Drug dealing is illegal though- banking is not. As long as bankers aren't committing any crimes, what they are doing is perfectly fine.
Original post by CharlieGEM
I do completely understand the logic, equally someone could use the same argument to justify a life as a drug dealer though.


And if it were legal I could probably stomach it if there were a positive net impact (bigger than I could achieve elsewhere).

Though if you've read Freakonomics you'll see the average drug dealer earns ~$3.00 an hour - way below minimum wage - and so it certainly isn't a sound career choice either way, especially if it were legalised where earnings would likely go down with drug prices as availability increases. :biggrin:
(edited 7 years ago)
Reply 222
Original post by CharlieGEM
I've worked in IB and "money obsessed robots" covers nearly all of them pretty well.

As for the bits about interesting work with intelligent co-workers: forget it. The work is incredibly dull and the co-workers nowhere near as smart as they think they are.


The other day I found a thread on WSO where a guy was pretending to be Dick Fuld, the ex-CEO of Lehman Brothers, and he was offering advice and stuff to the people in there with the majority of them actually believing he was the real Dick Fuld and bombarding him with questions and business plans. I guess this is an example that proves you right :tongue:
Original post by BizzStrut
Here's the thing. Your argument is essentially: If you're not part of the solution, you're part of the problem.

But we know that no matter what I do the banking field is not going away. We know that there are 20 applicants willing to kill for a position who don't give a ****. So my presence there or not doesn't make a difference. It's going to happen.

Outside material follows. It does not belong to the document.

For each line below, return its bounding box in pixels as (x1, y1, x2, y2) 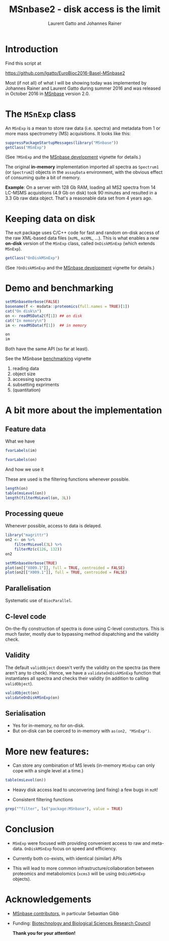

Sure, but within 10 years a computer might be doing 50% of your workload better than you. And dont forget the unavoidable further regulatory restrictions which most certainly will be coming the way of finance/IB.
Original post by ahpadt
Sure, but within 10 years a computer might be doing 50% of your workload better than you. And dont forget the unavoidable further regulatory restrictions which most certainly will be coming the way of finance/IB.

Maybe you're right.

I think I'm using banking here as a placeholder for 'high paying career perceived as immoral' for the sake of philosophical discussion. Of course, nearly every industry will have issues with automation. But deals between companies will always be run by people. People will always write the programmes that run the algorithms. We're not being kicked out of the labour economy just yet :smile:
Original post by Jbaby98
So many options m8, cant choose just one..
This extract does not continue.